Growing Prominence of Foetal Interests

The Delhi High Court’s observations during the hearing also speak to another worrying trend: the growing prominence of foetal interests in India’s regulation of abortion. The Court repeatedly stated that allowing termination at 23 weeks would ‘virtually amount to killing the child’. In so observing, the Court seems to view the 23-week old foetus as a child (presumably with a right to life). This is contrary to the earlier Supreme Court decision in Suchitra Srivastava, which views the foetus only as a ‘prospective child’, and the Bombay High Court decision in High Court on its Own Motion where the Court held that ‘an unborn foetus is not an entity with human rights… A child when born and takes first breath, is a human entity’. Even parliamentary debates on the MTPA make clear that the foetus, under Indian law, is not seen as an unborn child. Though two members of the Parliament in 1971 and one member in 2020 opposed the MTPA on the basis that abortion is ‘virtually murder’ and a ‘crime against humanity’, their objections were rejected, pointing out that ‘there is no violation of [the right to life] in any manner’. The Delhi High Court decision, then, is inconsonant with precedent and legislative intent in India.
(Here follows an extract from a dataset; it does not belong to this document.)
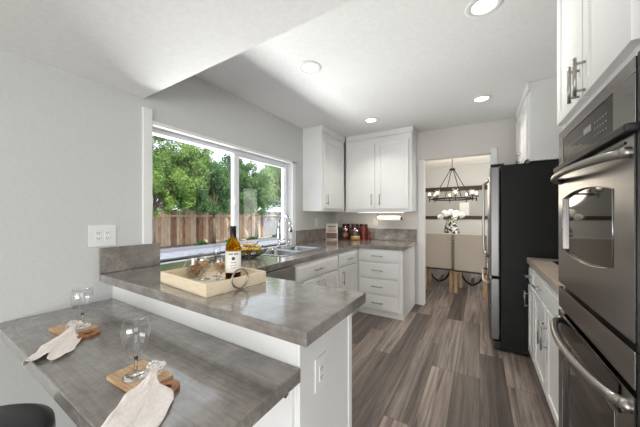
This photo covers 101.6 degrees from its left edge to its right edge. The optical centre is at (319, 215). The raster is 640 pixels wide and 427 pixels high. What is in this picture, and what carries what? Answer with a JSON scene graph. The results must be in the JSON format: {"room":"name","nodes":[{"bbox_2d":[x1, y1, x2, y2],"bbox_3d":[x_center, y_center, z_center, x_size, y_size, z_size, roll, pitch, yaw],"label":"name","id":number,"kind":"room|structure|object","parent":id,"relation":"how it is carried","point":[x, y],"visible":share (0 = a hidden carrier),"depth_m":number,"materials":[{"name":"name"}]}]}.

The Supreme Court’s order, in contrast, speaks a different language. In assessing whether the termination ought to be permitted or not, the Supreme Court does not refer to the foetus. While that is certainly a position the law can take—that the foetus ought to be irrelevant in determining the permissibility of abortion—that conclusion has to be reasoned, especially in light of the earlier Supreme Court decision in Suchitra Srivastava which takes the foetus’ status as a prospective child into account as a ‘reasonable limitation’ on the right to abortion. It is therefore important for the Supreme Court in Ms X to set out a principled basis for its stance, failing which it risks contributing to doctrinal confusion on the role of the State interest in preserving the potential life of the foetus in limiting the abortion right; it remains to be seen whether this will happen when the case is finally considered on merits. On this point, instead of silence, a more helpful response would be for courts to ask, and to hold the State accountable for answering with evidence, several key questions: Is the potential life of the foetus a legitimate aim which the State can pursue? Even if it is, are restrictive abortion laws suitable in achieving the aim? Are such laws necessary to protect foetal potentiality? Going forward, the answers to these questions will be central in determining the shape of the law on abortion in India.

11 thoughts on “Guest Post: Two Courts, Two Conclusions: Abortion Law in India

  1. Thank you for the detailed analysis of the judgement and the impact of pregnancy on women, particularly unwanted pregnancy.

    One thing you have touched on, but not expanded, is the relative weight we should apply to the rights of a “prospective child” vs. a real, existing human. Too many times, the rights of the woman are seen as lesser, because of this framing of the foetus as a ‘child’ of some sort, and abortion as a sin of some sort – largely a natural consequence of the framing of consensual sex by a woman as a sin except under very specific socially sanctioned conditions.

    It may be worth pointing out that the WHO openly states that abortion is a *human* right.